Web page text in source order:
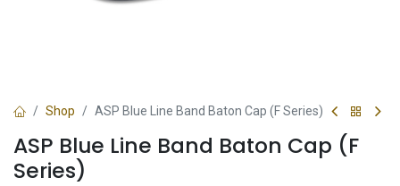
Shop ASP Blue Line Band Baton Cap (F Series)
ASP Blue Line Band Baton Cap (F
Series)
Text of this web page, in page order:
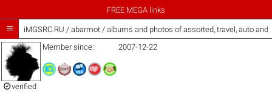
FREE MEGA links
 iMGSRC.RU / abarmot / albums and photos of assorted, travel, auto and
verified
Member since: 2007-12-22
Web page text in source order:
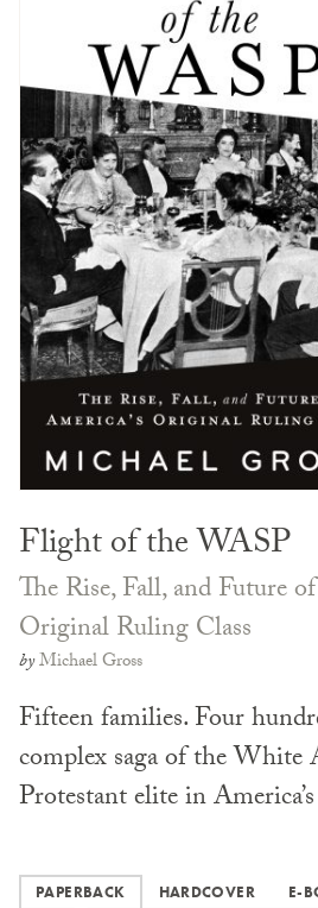
Flight of the WASP
The Rise, Fall, and Future
Original Ruling Class
byMichael Gross
Fifteen families. Four
complex saga of the White
Protestant elite in
PAPERBACK HARDCOVER E-
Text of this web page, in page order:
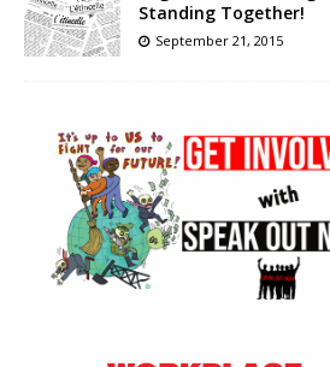
Standing Together!
September 21, 2015
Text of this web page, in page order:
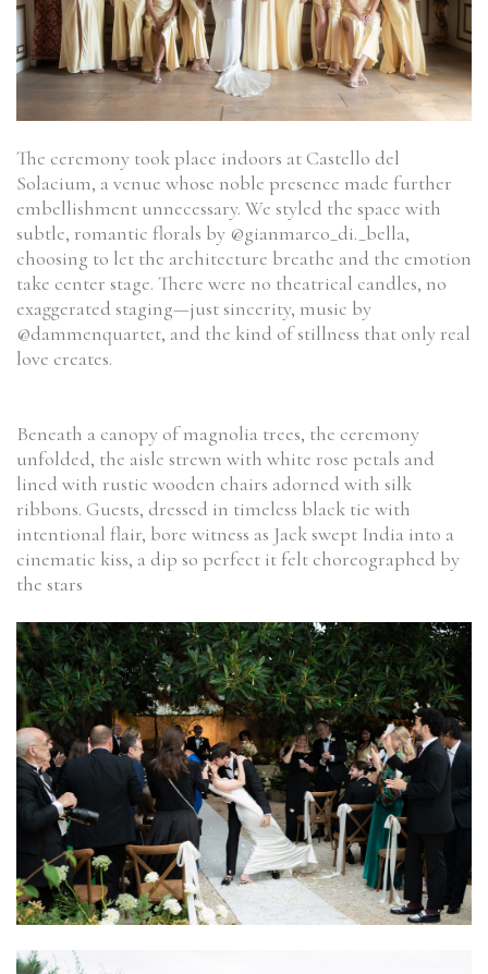
The ceremony took place indoors at Castello del
Solacium, a venue whose noble presence made further
embellishment unnecessary. We styled the space with
subtle, romantic florals by @gianmarco_di._bella,
choosing to let the architecture breathe and the emotion
take center stage. There were no theatrical candles, no
exaggerated staging—just sincerity, music by
@dammenquartet, and the kind of stillness that only real
love creates.
Beneath a canopy of magnolia trees, the ceremony
unfolded, the aisle strewn with white rose petals and
lined with rustic wooden chairs adorned with silk
ribbons. Guests, dressed in timeless black tie with
intentional flair, bore witness as Jack swept India into a
cinematic kiss, a dip so perfect it felt choreographed by
the stars
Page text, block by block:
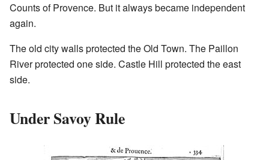
Counts of Provence. But it always became independent
again.
The old city walls protected the Old Town. The Paillon
River protected one side. Castle Hill protected the east
side.
Under Savoy Rule
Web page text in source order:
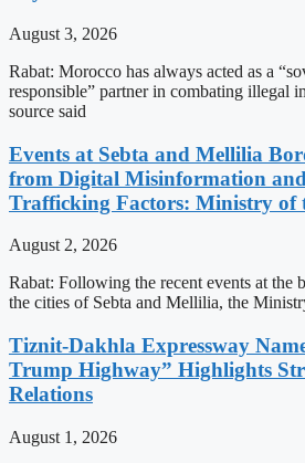
August 3, 2026
Rabat: Morocco has always acted as a
responsible” partner in combating illegal
source said
Events at Sebta and Mellilia
from Digital Misinformation
Trafficking Factors: Ministry of
August 2, 2026
Rabat: Following the recent events at the
the cities of Sebta and Mellilia, the
Tiznit-Dakhla Expressway
Trump Highway” Highlights
Relations
August 1, 2026
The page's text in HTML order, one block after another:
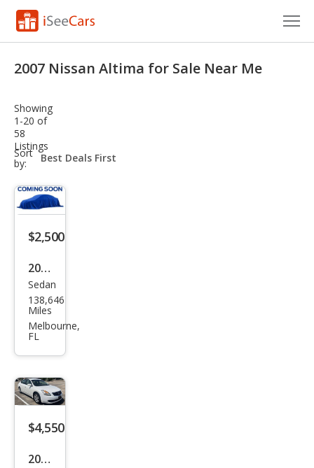
VIN Check
Saved Cars
Saved Searches
Saved iVIN Reports
Log In
Sign Up
2007 Nissan Altima for Sale Near Me
Showing
1-20 of
58
Listings
Sort
by:
sort-
select-
$2,500
2007
Niss
an
Alti
Sedan
138,646
Miles
Melbourne,
FL
$4,550
2007
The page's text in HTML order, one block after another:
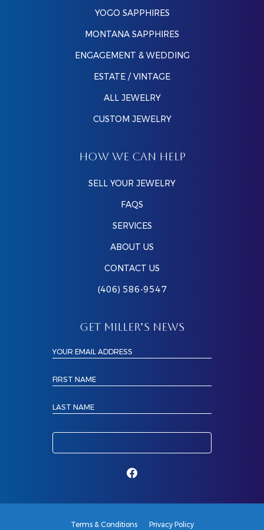
YOGO SAPPHIRES
MONTANA SAPPHIRES
ENGAGEMENT & WEDDING
ESTATE / VINTAGE
ALL JEWELRY
CUSTOM JEWELRY
HOW WE CAN HELP
SELL YOUR JEWELRY
FAQS
SERVICES
ABOUT US
CONTACT US
(406) 586-9547
GET MILLER’S NEWS
YOUR EMAIL ADDRESS
FIRST NAME
LAST NAME
Terms & Conditions Privacy Policy

______________________________

◆ WHAT NEEDS TO BE DONE: Your copy should match the entries exactly, minus the pictures.

◆ ANSWER BELOW:
Web page text in source order:
Shop ASP Blue Line Band Baton Cap (F Series)
ASP Blue Line Band Baton Cap (F
Series)
Text of this web page, in page order:
FREE MEGA links
 iMGSRC.RU / abarmot / albums and photos of assorted, travel, auto and
verified
Member since: 2007-12-22
Web page text in source order:
Flight of the WASP
The Rise, Fall, and Future
Original Ruling Class
byMichael Gross
Fifteen families. Four
complex saga of the White
Protestant elite in
PAPERBACK HARDCOVER E-
Text of this web page, in page order:
Standing Together!
September 21, 2015
Text of this web page, in page order:
The ceremony took place indoors at Castello del
Solacium, a venue whose noble presence made further
embellishment unnecessary. We styled the space with
subtle, romantic florals by @gianmarco_di._bella,
choosing to let the architecture breathe and the emotion
take center stage. There were no theatrical candles, no
exaggerated staging—just sincerity, music by
@dammenquartet, and the kind of stillness that only real
love creates.
Beneath a canopy of magnolia trees, the ceremony
unfolded, the aisle strewn with white rose petals and
lined with rustic wooden chairs adorned with silk
ribbons. Guests, dressed in timeless black tie with
intentional flair, bore witness as Jack swept India into a
cinematic kiss, a dip so perfect it felt choreographed by
the stars
Page text, block by block:
Counts of Provence. But it always became independent
again.
The old city walls protected the Old Town. The Paillon
River protected one side. Castle Hill protected the east
side.
Under Savoy Rule
Web page text in source order:
August 3, 2026
Rabat: Morocco has always acted as a
responsible” partner in combating illegal
source said
Events at Sebta and Mellilia
from Digital Misinformation
Trafficking Factors: Ministry of
August 2, 2026
Rabat: Following the recent events at the
the cities of Sebta and Mellilia, the
Tiznit-Dakhla Expressway
Trump Highway” Highlights
Relations
August 1, 2026
The page's text in HTML order, one block after another:
VIN Check
Saved Cars
Saved Searches
Saved iVIN Reports
Log In
Sign Up
2007 Nissan Altima for Sale Near Me
Showing
1-20 of
58
Listings
Sort
by:
sort-
select-
$2,500
2007
Niss
an
Alti
Sedan
138,646
Miles
Melbourne,
FL
$4,550
2007
The page's text in HTML order, one block after another:
YOGO SAPPHIRES
MONTANA SAPPHIRES
ENGAGEMENT & WEDDING
ESTATE / VINTAGE
ALL JEWELRY
CUSTOM JEWELRY
HOW WE CAN HELP
SELL YOUR JEWELRY
FAQS
SERVICES
ABOUT US
CONTACT US
(406) 586-9547
GET MILLER’S NEWS
YOUR EMAIL ADDRESS
FIRST NAME
LAST NAME
Terms & Conditions Privacy Policy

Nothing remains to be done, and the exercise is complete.